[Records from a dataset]
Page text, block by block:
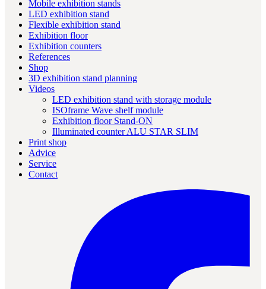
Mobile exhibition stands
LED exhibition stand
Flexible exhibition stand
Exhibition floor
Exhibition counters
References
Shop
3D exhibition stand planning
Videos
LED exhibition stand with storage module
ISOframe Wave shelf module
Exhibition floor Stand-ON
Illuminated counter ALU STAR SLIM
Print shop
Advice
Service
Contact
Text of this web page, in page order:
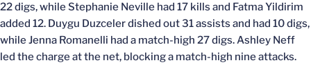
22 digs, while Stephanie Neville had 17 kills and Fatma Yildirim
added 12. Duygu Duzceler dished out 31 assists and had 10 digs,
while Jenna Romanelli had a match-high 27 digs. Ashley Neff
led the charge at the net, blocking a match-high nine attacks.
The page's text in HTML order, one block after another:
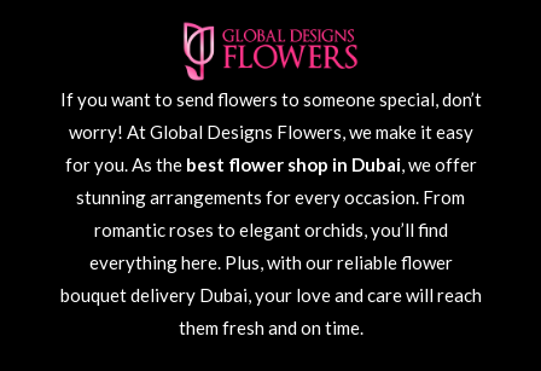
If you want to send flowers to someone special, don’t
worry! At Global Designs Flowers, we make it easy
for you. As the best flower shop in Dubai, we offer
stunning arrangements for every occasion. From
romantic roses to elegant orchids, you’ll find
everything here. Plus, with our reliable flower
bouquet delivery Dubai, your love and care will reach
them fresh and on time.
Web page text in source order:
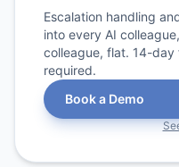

[Task] Your copy should hold all the data word for word. It should hold no pictures.

[Your solution]
Page text, block by block:
Mobile exhibition stands
LED exhibition stand
Flexible exhibition stand
Exhibition floor
Exhibition counters
References
Shop
3D exhibition stand planning
Videos
LED exhibition stand with storage module
ISOframe Wave shelf module
Exhibition floor Stand-ON
Illuminated counter ALU STAR SLIM
Print shop
Advice
Service
Contact
Text of this web page, in page order:
22 digs, while Stephanie Neville had 17 kills and Fatma Yildirim
added 12. Duygu Duzceler dished out 31 assists and had 10 digs,
while Jenna Romanelli had a match-high 27 digs. Ashley Neff
led the charge at the net, blocking a match-high nine attacks.
The page's text in HTML order, one block after another:
If you want to send flowers to someone special, don’t
worry! At Global Designs Flowers, we make it easy
for you. As the best flower shop in Dubai, we offer
stunning arrangements for every occasion. From
romantic roses to elegant orchids, you’ll find
everything here. Plus, with our reliable flower
bouquet delivery Dubai, your love and care will reach
them fresh and on time.
Web page text in source order:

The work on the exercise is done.